## Dataset items
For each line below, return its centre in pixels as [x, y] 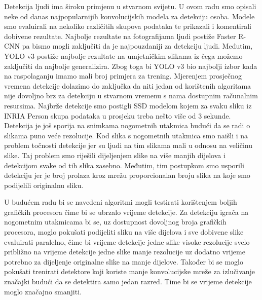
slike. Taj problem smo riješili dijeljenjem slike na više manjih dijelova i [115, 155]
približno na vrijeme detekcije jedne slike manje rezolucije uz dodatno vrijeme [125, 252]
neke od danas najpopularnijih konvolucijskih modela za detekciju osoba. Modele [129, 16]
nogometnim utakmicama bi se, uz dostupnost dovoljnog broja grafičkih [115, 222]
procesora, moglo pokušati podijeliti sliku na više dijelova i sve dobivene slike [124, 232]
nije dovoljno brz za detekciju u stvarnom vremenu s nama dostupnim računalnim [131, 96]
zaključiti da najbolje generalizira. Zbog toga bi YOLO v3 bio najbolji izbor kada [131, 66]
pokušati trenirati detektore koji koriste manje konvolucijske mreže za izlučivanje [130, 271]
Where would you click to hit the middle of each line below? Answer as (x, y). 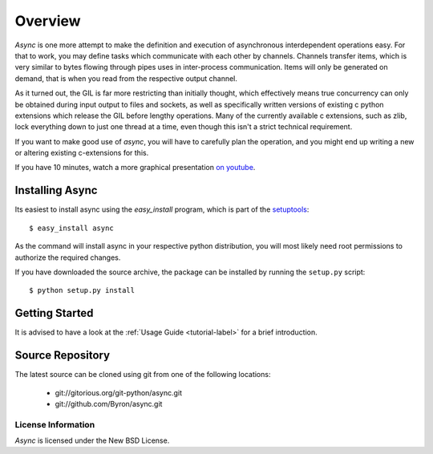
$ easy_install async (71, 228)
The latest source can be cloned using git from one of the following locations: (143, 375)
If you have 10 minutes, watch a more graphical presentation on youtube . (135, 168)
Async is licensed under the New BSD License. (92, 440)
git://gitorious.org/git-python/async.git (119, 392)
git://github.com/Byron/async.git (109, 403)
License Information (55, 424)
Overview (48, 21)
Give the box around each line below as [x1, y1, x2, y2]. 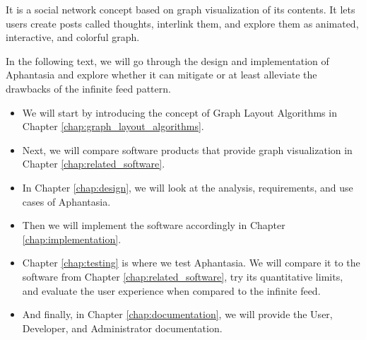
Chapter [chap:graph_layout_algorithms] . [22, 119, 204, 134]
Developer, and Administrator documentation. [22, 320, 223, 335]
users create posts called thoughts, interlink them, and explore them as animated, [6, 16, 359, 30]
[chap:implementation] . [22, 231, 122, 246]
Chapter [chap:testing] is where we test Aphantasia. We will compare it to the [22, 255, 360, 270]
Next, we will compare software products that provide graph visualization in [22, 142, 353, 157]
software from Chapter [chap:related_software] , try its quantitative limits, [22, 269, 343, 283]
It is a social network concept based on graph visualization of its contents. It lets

## Work to be completed
Print exactly the lines above that run from the one with "procesora, moglo pokušati" down to the one with "[chap:implementation] . [22, 231, 122, 246]", and omit the pictures.

## Finished task
procesora, moglo pokušati podijeliti sliku na više dijelova i sve dobivene slike [124, 232]
nije dovoljno brz za detekciju u stvarnom vremenu s nama dostupnim računalnim [131, 96]
zaključiti da najbolje generalizira. Zbog toga bi YOLO v3 bio najbolji izbor kada [131, 66]
pokušati trenirati detektore koji koriste manje konvolucijske mreže za izlučivanje [130, 271]
Where would you click to hit the middle of each line below? Answer as (x, y). 
$ easy_install async (71, 228)
The latest source can be cloned using git from one of the following locations: (143, 375)
If you have 10 minutes, watch a more graphical presentation on youtube . (135, 168)
Async is licensed under the New BSD License. (92, 440)
git://gitorious.org/git-python/async.git (119, 392)
git://github.com/Byron/async.git (109, 403)
License Information (55, 424)
Overview (48, 21)
Give the box around each line below as [x1, y1, x2, y2]. 
Chapter [chap:graph_layout_algorithms] . [22, 119, 204, 134]
Developer, and Administrator documentation. [22, 320, 223, 335]
users create posts called thoughts, interlink them, and explore them as animated, [6, 16, 359, 30]
[chap:implementation] . [22, 231, 122, 246]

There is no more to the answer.